Сдаётся мне, что дикороссы воспринимают ад как рай. А не дикороссы?.. Неужто наоборот? В 17 лет я впервые приехал в Москву, дабы восхищённо приблизиться к её поэтическим высоткам на Котельнической. И вдруг меня холодным душем окатил противоход: вахтёрша (слову «консьержка» в моём лексиконе ещё не было места) объявила: «Ты, мил человек, в Москву, а оне только что отбыли в какую-то тьмутаракань!» Помню, тогда я усмехнулся наглым стихотворением: «Только приехал к московским князьям, надо же, – все укатили ко мне!» То бишь – из рая. Разумеется, условного. И всё-таки…
С годами я всё чаще стал встречать людей, всем своим существованием доказывающих: то адское напряжение провинциальной русской жизни, причиной которого нередко становятся они сами, во-первых, не воспринимается ими таковым, а во-вторых, преломляется блаженно-пророческими отзвуками. Будто их носители и впрямь насельники рая.
Как жил в последние годы на острове скитальческой гитары ростовчанин Геннадий Жуков? Кроме стихов и песен он оставил прозаические записи: «Геша с сомнением понюхал носок… А вот – дезодорант после бритья или для бритья. Геша обильно полил носок тоненькой струйкой и повесил на ручку двери. Запахло бритым мужчиной». Этот «бард всея Руси», как называли Жукова почитатели авторской песни, обитал то в Москве, то в Питере, то в Коктебеле, то в музее-заповеднике Танаис как былой части Боспорского царства, где и умер от разрыва аорты. «Нас познакомил… диван в доме Лены Моисеенко, – вспоминает писатель Лев Роднов. – Гена на этой кухонной московской лежанке жил уже несколько дней.
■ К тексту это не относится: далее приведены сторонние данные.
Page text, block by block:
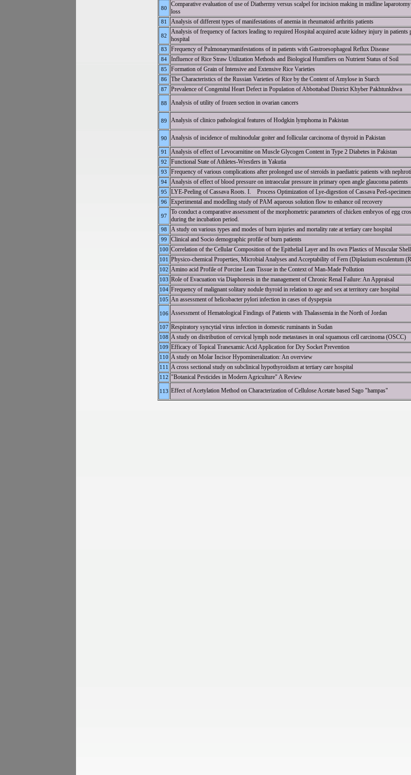
80
Comparative evaluation of use of Diathermy versus scalpel for incision making in midline
loss
81 Analysis of different types of manifestations of anemia in rheumatoid arthritis patients
82
Analysis of frequency of factors leading to required Hospital acquired acute kidney injury in patients
hospital
83 Frequency of Pulmonarymanifestations of in patients with Gastroesophageal Reflux Disease
84
Influence of Rice Straw Utilization Methods and Biological Humifiers on Nutrient Status of Soil
85
Formation of Grain of Intensive and Extensive Rice Varieties
86
The Characteristics of the Russian Varieties of Rice by the Content of Amylose in Starch
87
Prevalence of Congenital Heart Defect in Population of Abbottabad District Khyber Pakhtunkhwa
88 Analysis of utility of frozen section in ovarian cancers
89 Analysis of clinico pathological features of Hodgkin lymphoma in Pakistan
90 Analysis of incidence of multinodular goiter and follicular carcinoma of thyroid in Pakistan
91 Analysis of effect of Levocarnitine on Muscle Glycogen Content in Type 2 Diabetes in Pakistan
92
Functional State of Athletes-Wrestlers in Yakutia
93
Frequency of various complications after prolonged use of steroids in paediatric patients with
94
Analysis of effect of blood pressure on intraocular pressure in primary open angle glaucoma patients
95
LYE-Peeling of Cassava Roots. I. Process Optimization of Lye-digestion of Cassava Peel-
96
Experimental and modelling study of PAM aqueous solution flow to enhance oil recovery
97
To conduct a comparative assessment of the morphometric parameters of chicken embryos of egg
during the incubation period.
98 A study on various types and modes of burn injuries and mortality rate at tertiary care hospital
99
Clinical and Socio demographic profile of burn patients
100 Correlation of the Cellular Composition of the Epithelial Layer and Its own Plastics of Muscular
101 Physico-chemical Properties, Microbial Analyses and Acceptability of Fern (Diplazium esculentum
102 Amino acid Profile of Porcine Lean Tissue in the Context of Man-Made Pollution
103 Role of Evacuation via Diaphoresis in the management of Chronic Renal Failure: An Appraisal
104 Frequency of malignant solitary nodule thyroid in relation to age and sex at territory care hospital
105 An assessment of helicobacter pylori infection in cases of dyspepsia
106 Assessment of Hematological Findings of Patients with Thalassemia in the North of Jordan
107 Respiratory syncytial virus infection in domestic ruminants in Sudan
108 A study on distribution of cervical lymph node metastases in oral squamous cell carcinoma (OSCC)
109 Efficacy of Topical Tranexamic Acid Application for Dry Socket Prevention
110 A study on Molar Incisor Hypomineralization: An overview
111 A cross sectional study on subclinical hypothyroidism at tertiary care hospital
112 "Botanical Pesticides in Modern Agriculture" A Review
113 Effect of Acetylation Method on Characterization of Cellulose Acetate based Sago "hampas"

А тут – я припёрся из Ижевска, из деревни. Сильный уступил место. Ах, Геннадий! Ему никто не нужен, он пользуется в жизни только собственной энергией. Прошёл армейский спецназ. Был случай: перед дракой снял ботинки – чтобы никого не убить…»
Человек ада? Или лада? Жуков ответил: «И он оглядел эту даль, эту ширь, да, он оглядел и сказал: это плохо! И выдохнул, выдул вселенский пузырь и честно держал – до последнего вдоха». Разве это не рай, выдуваемый из ада?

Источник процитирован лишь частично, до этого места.